Aujourd’hui, je réalise que c’était une décision très dangereuse que je déconseillerais aux jeunes.

Une fois arrivé en Europe, vous avez eu de brefs passages dans des clubs. Pourquoi avez-vous finalement décidé d’abandonner le football ?

La réalité sur le terrain était différente et les conditions n’étaient pas réunies pour moi pour faire une bonne carrière.

Après mon passage au club d’Ujpest en Hongrie. Il fallait se battre pour la survie, vu que je devais travailler pour vivre et aider la famille.

La coiffure est devenue votre seconde passion puis votre métier. Comment s’est opérée cette reconversion et qu’est-ce qui vous a attiré dans ce domaine ?

La coiffure, pour moi, était un loisir, vu que depuis mon enfance je savais faire plusieurs petits métiers naturellement, comme la cordonnerie et aussi fabriquer des colliers…

Et un jour, j’ai été sollicité pour remplacer un coiffeur dans un barbershop et, depuis, j’ai découvert une autre passion qui m’a donné envie de continuer.

Aujourd’hui, vous êtes coiffeur professionnel, vous avez coiffé des stars et même l’équipe nationale de football du Burkina Faso. Que représente cette reconnaissance pour vous ?
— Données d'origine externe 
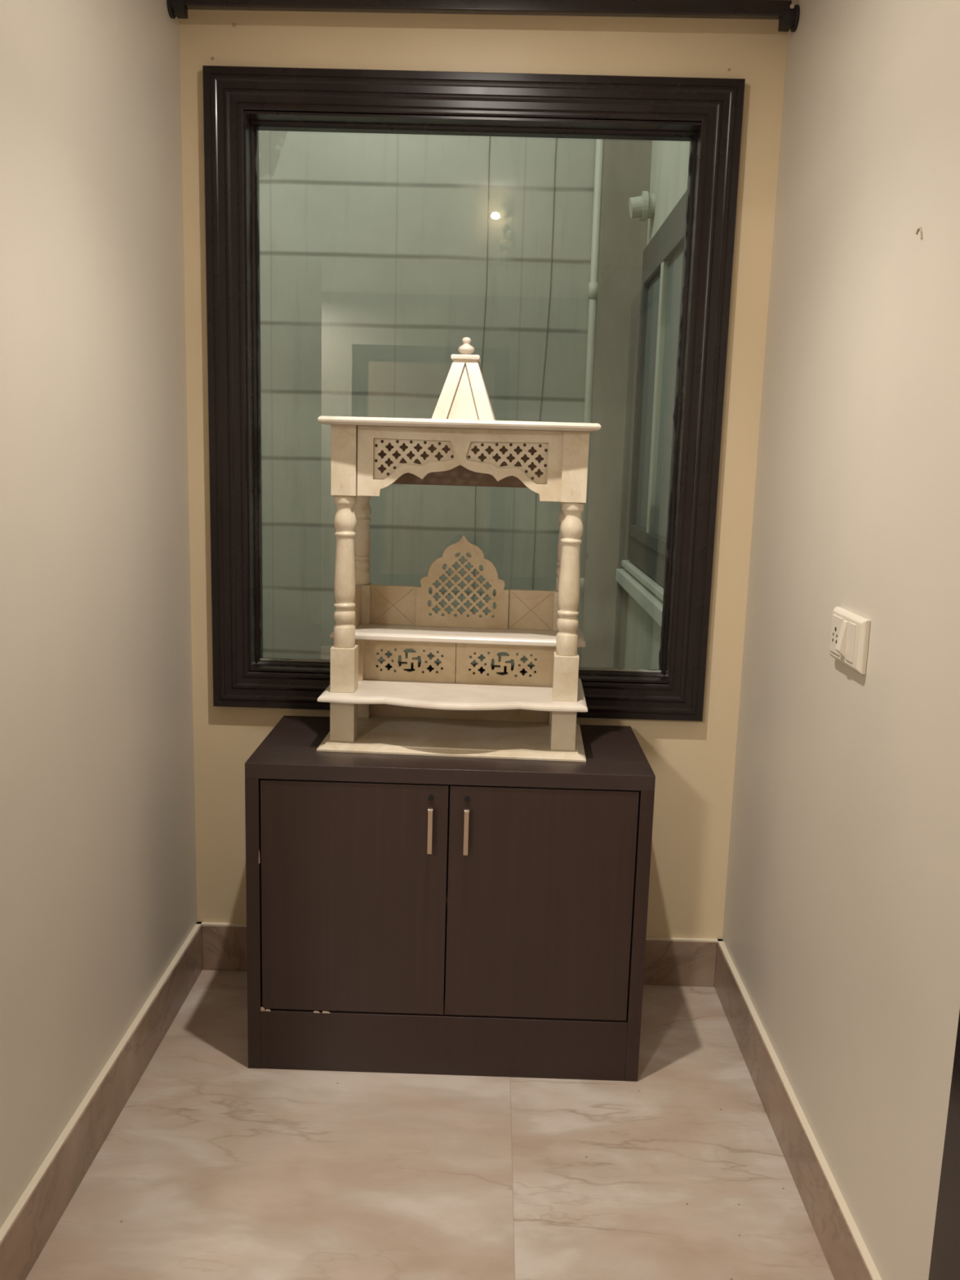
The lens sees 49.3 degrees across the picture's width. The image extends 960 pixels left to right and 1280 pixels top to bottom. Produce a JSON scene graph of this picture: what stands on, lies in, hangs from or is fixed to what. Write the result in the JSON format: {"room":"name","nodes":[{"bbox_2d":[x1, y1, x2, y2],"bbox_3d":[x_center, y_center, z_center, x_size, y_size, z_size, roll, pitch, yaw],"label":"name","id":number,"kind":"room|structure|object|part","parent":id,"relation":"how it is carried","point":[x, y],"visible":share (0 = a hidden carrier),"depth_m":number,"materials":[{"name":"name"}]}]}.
{"room":"home prayer room","nodes":[
{"label":"home prayer room","id":0,"kind":"room"},
{"bbox_2d":[0,0,197,1228],"bbox_3d":[-0.815,-0.164,1.703,0.120,2.500,1.950,2,10,1],"label":"wall","id":1,"kind":"structure","parent":0,"point":[98,876],"depth_m":2.00,"materials":[{"name":"beige paint"}]},
{"bbox_2d":[0,921,202,1279],"bbox_3d":[-0.779,0.995,1.956,0.016,0.134,1.850,2,10,1],"label":"baseboard","id":2,"kind":"structure","parent":1,"relation":"attached to","point":[25,1232],"depth_m":2.07,"materials":[{"name":"beige tile"}]},
{"bbox_2d":[258,130,595,665],"bbox_3d":[-0.414,-1.000,4.215,2.280,3.900,0.100,2,10,1],"label":"wall","id":3,"kind":"structure","parent":0,"point":[373,246],"depth_m":4.12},
{"bbox_2d":[471,136,490,611],"bbox_3d":[0.020,-1.382,4.087,0.050,2.880,0.003,2,10,1],"label":"cable","id":4,"kind":"object","parent":3,"relation":"attached to","point":[490,136],"visible":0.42,"depth_m":4.09,"materials":[{"name":"paint"}]},
{"bbox_2d":[532,137,556,590],"bbox_3d":[0.269,-1.374,4.084,0.068,2.880,0.003,2,10,1],"label":"cable","id":5,"kind":"object","parent":3,"relation":"attached to","point":[556,138],"visible":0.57,"depth_m":4.11,"materials":[{"name":"paint"}]},
{"bbox_2d":[577,138,604,667],"bbox_3d":[0.430,-0.938,4.140,0.042,3.850,0.041,2,10,1],"label":"drain pipe","id":6,"kind":"object","parent":3,"relation":"attached to","point":[593,285],"visible":0.54,"depth_m":4.08,"materials":[{"name":"grey plastic"}]},
{"bbox_2d":[580,139,652,668],"bbox_3d":[0.534,-0.959,4.134,0.180,3.900,0.045,2,10,1],"label":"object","id":7,"kind":"structure","parent":3,"relation":"attached to","point":[627,163],"depth_m":4.11,"materials":[{"name":"paint"}]},
{"bbox_2d":[25,969,835,1279],"bbox_3d":[-1.048,1.357,0.526,3.530,0.100,4.800,2,10,1],"label":"floor","id":8,"kind":"structure","parent":0,"point":[214,1166],"depth_m":2.08,"materials":[{"name":"beige tile"}]},
{"bbox_2d":[244,715,655,1081],"bbox_3d":[-0.073,0.608,2.545,0.898,0.731,0.456,2,10,1],"label":"storage cabinet","id":9,"kind":"object","parent":8,"relation":"on","point":[421,914],"visible":0.99,"depth_m":2.35,"materials":[{"name":"laminate"}]},
{"bbox_3d":[-0.283,0.580,2.352,0.414,0.544,0.018,2,10,1],"label":"door","id":10,"kind":"part","parent":9,"relation":"part of","materials":[{"name":"laminate"}]},
{"bbox_3d":[-0.109,0.416,2.297,0.010,0.102,0.031,2,10,1],"label":"handle","id":11,"kind":"part","parent":9,"relation":"part of","materials":[{"name":"silver metal"}]},
{"bbox_2d":[316,337,600,761],"bbox_3d":[-0.047,-0.222,2.443,0.615,0.940,0.347,2,10,2],"label":"shrine","id":12,"kind":"object","parent":9,"relation":"on","point":[451,711],"visible":1,"depth_m":2.41,"materials":[{"name":"beige wood"}]},
{"bbox_3d":[-0.179,0.046,2.545,0.240,0.108,0.010,2,10,2],"label":"pierced panel","id":13,"kind":"part","parent":12,"relation":"part of","materials":[{"name":"wood"}]},
{"bbox_2d":[317,671,587,712],"bbox_3d":[-0.057,0.120,2.503,0.612,0.016,0.347,2,10,2],"label":"shelf","id":14,"kind":"object","parent":12,"relation":"attached to","point":[414,691],"depth_m":2.42,"materials":[{"name":"white wood"}]},
{"bbox_2d":[329,623,585,647],"bbox_3d":[-0.049,-0.016,2.560,0.604,0.017,0.186,2,10,2],"label":"shelf","id":15,"kind":"object","parent":12,"relation":"attached to","point":[476,635],"depth_m":2.52,"materials":[{"name":"white wood"}]},
{"bbox_3d":[-0.051,0.151,2.657,0.455,0.099,0.014,2,10,2],"label":"foot rail","id":16,"kind":"part","parent":12,"relation":"part of","materials":[{"name":"wood"}]},
{"bbox_3d":[-0.044,-0.389,2.312,0.457,0.153,0.005,2,10,2],"label":"arch panel","id":17,"kind":"part","parent":12,"relation":"part of","materials":[{"name":"beige wood"}]},
{"bbox_3d":[-0.042,-0.145,2.582,0.229,0.230,0.014,2,10,2],"label":"niche panel","id":18,"kind":"part","parent":12,"relation":"part of","materials":[{"name":"wood"}]},
{"bbox_3d":[0.068,0.055,2.535,0.252,0.108,0.010,2,10,2],"label":"pierced panel","id":19,"kind":"part","parent":12,"relation":"part of","materials":[{"name":"wood"}]},
{"bbox_3d":[-0.030,0.418,2.296,0.010,0.102,0.031,2,10,1],"label":"handle","id":20,"kind":"part","parent":9,"relation":"part of","materials":[{"name":"silver metal"}]},
{"bbox_3d":[0.134,0.592,2.348,0.414,0.544,0.018,2,10,1],"label":"door","id":21,"kind":"part","parent":9,"relation":"part of","materials":[{"name":"laminate"}]},
{"bbox_2d":[178,9,787,938],"bbox_3d":[-0.025,-0.318,2.707,1.670,2.500,0.115,2,10,1],"label":"wall","id":22,"kind":"structure","parent":0,"point":[692,762],"depth_m":2.58,"materials":[{"name":"yellow paint"}]},
{"bbox_2d":[195,921,722,986],"bbox_3d":[-0.059,0.857,2.853,1.430,0.134,0.014,2,10,1],"label":"baseboard","id":23,"kind":"structure","parent":22,"relation":"attached to","point":[668,961],"depth_m":2.84,"materials":[{"name":"brown stone"}]},
{"bbox_2d":[202,65,745,721],"bbox_3d":[-0.037,-0.577,2.629,1.272,1.546,0.110,2,10,1],"label":"window","id":24,"kind":"structure","parent":22,"relation":"in","point":[239,102],"depth_m":2.55,"materials":[{"name":"brown paint"}]},
{"bbox_2d":[624,140,689,670],"bbox_3d":[0.673,-0.830,3.421,0.120,3.900,1.490,2,10,1],"label":"wall","id":25,"kind":"structure","parent":0,"point":[669,159],"depth_m":3.69,"materials":[{"name":"paint"}]},
{"bbox_2d":[628,191,655,221],"bbox_3d":[0.595,-1.600,3.861,0.091,0.103,0.103,2,10,1],"label":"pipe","id":26,"kind":"object","parent":25,"relation":"attached to","point":[642,206],"visible":1,"depth_m":3.83,"materials":[{"name":"grey plastic"}]},
{"bbox_2d":[615,190,687,626],"bbox_3d":[0.584,-0.753,3.507,0.055,1.265,1.250,2,10,1],"label":"window","id":27,"kind":"structure","parent":25,"relation":"in","point":[642,578],"depth_m":3.50,"materials":[{"name":"grey"}]},
{"bbox_3d":[0.567,-0.155,3.612,0.055,0.050,1.250,2,10,1],"label":"sill","id":28,"kind":"part","parent":27,"relation":"part of","materials":[{"name":"white"}]},
{"bbox_3d":[0.594,-0.800,3.499,0.026,0.970,0.950,2,10,1],"label":"sash","id":29,"kind":"part","parent":27,"relation":"part of","materials":[{"name":"grey"}]},
{"bbox_3d":[0.606,-0.800,3.499,0.010,0.970,0.950,2,10,1],"label":"pane","id":30,"kind":"part","parent":27,"relation":"part of","materials":[{"name":"grey"}]},
{"bbox_2d":[722,0,959,1279],"bbox_3d":[0.711,0.129,0.284,0.123,2.500,4.800,2,10,1],"label":"wall","id":31,"kind":"structure","parent":0,"point":[841,932],"depth_m":1.83,"materials":[{"name":"beige paint"}]},
{"bbox_2d":[166,0,799,32],"bbox_3d":[0.005,-1.436,2.386,1.430,0.064,0.053,2,10,1],"label":"curtain rod","id":32,"kind":"object","parent":31,"relation":"attached to","point":[788,14],"visible":1,"depth_m":2.37,"materials":[{"name":"black paint"}]},
{"bbox_3d":[0.004,-1.447,2.384,1.402,0.042,0.026,2,10,1],"label":"rod","id":33,"kind":"part","parent":32,"relation":"part of","materials":[{"name":"black paint"}]},
{"bbox_2d":[714,938,881,1279],"bbox_3d":[0.637,0.999,2.158,0.016,0.134,1.410,2,10,1],"label":"baseboard","id":34,"kind":"structure","parent":31,"relation":"attached to","point":[846,1254],"depth_m":2.09,"materials":[{"name":"brown stone"}]},
{"bbox_2d":[829,606,871,674],"bbox_3d":[0.659,-0.002,1.889,0.027,0.096,0.166,2,10,1],"label":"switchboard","id":35,"kind":"object","parent":31,"relation":"attached to","point":[850,631],"visible":1,"depth_m":1.85,"materials":[{"name":"beige plastic"}]},
{"bbox_2d":[829,614,843,655],"bbox_3d":[0.657,-0.010,1.931,0.003,0.068,0.054,2,10,1],"label":"socket","id":36,"kind":"object","parent":35,"relation":"attached to","point":[837,620],"depth_m":1.93,"materials":[{"name":"beige plastic"}]},
{"bbox_2d":[928,1009,959,1279],"bbox_3d":[0.637,0.213,0.802,0.035,2.150,0.990,2,10,1],"label":"door","id":37,"kind":"structure","parent":31,"relation":"in","point":[944,1264],"depth_m":1.36,"materials":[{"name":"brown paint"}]}
]}
Aujourd’hui, je me sens chanceux d’être le coiffeur de plusieurs célébrités et mon expérience avec l’équipe nationale du Burkina reste quelque chose de spécial et d’inexplicable. Vivre la CAN au cœur d’une sélection nationale est une belle opportunité et une crédibilité qui confirme mon statut.
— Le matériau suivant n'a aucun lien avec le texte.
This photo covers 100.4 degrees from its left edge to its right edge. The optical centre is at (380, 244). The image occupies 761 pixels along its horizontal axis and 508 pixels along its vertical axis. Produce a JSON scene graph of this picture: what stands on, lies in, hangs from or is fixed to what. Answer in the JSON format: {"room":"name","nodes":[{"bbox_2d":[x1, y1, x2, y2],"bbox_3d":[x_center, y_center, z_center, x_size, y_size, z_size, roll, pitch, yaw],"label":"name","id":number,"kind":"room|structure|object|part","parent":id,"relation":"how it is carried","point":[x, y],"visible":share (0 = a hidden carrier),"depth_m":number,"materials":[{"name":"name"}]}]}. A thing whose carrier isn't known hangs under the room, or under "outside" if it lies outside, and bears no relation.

Vous êtes également l’initiateur du premier Festival de la coiffure et de l’artisanat. Comment est née cette idée et quels sont les objectifs de cet événement ?

À travers ce festival, je raconte mon parcours aux jeunes afin de les éviter de faire les mêmes erreurs que moi.

J’ai toujours été quelqu’un de sociable et qui aime réunir les gens, alors je me suis dit pourquoi ne pas m’en servir pour être utile à ceux qui en ont besoin.

Selon vous, en quoi l’apprentissage des métiers et de l’artisanat peut-il être une solution durable pour l’autonomisation de la jeunesse ivoirienne ?

L’avenir, pour moi, doit passer obligatoirement par la formation et une grande partie de la jeunesse est dans l’abandon, donc pour leur donner une seconde chance dans la vie. Il faut les encourager à apprendre des métiers afin d’être autonomes et utiles dans la société.

Pour terminer, quel message aimeriez-vous adresser aux jeunes qui rêvent de réussir, mais qui hésitent entre partir à l’aventure ou se former à un métier chez eux ?

Mon message pour la jeunesse est d’arrêter de rêver et de croire que leur bonheur est lié à la vie en Europe. L’Afrique est considérée comme l’avenir et l’avenir doit passer par eux, alors il faut se réveiller et se mettre au travail. J’ai tendance à dire aux jeunes de ne pas rêver dans le rêve. Parce que même en Europe, il faut arriver avec un savoir-faire, sinon c’est aller au suicide.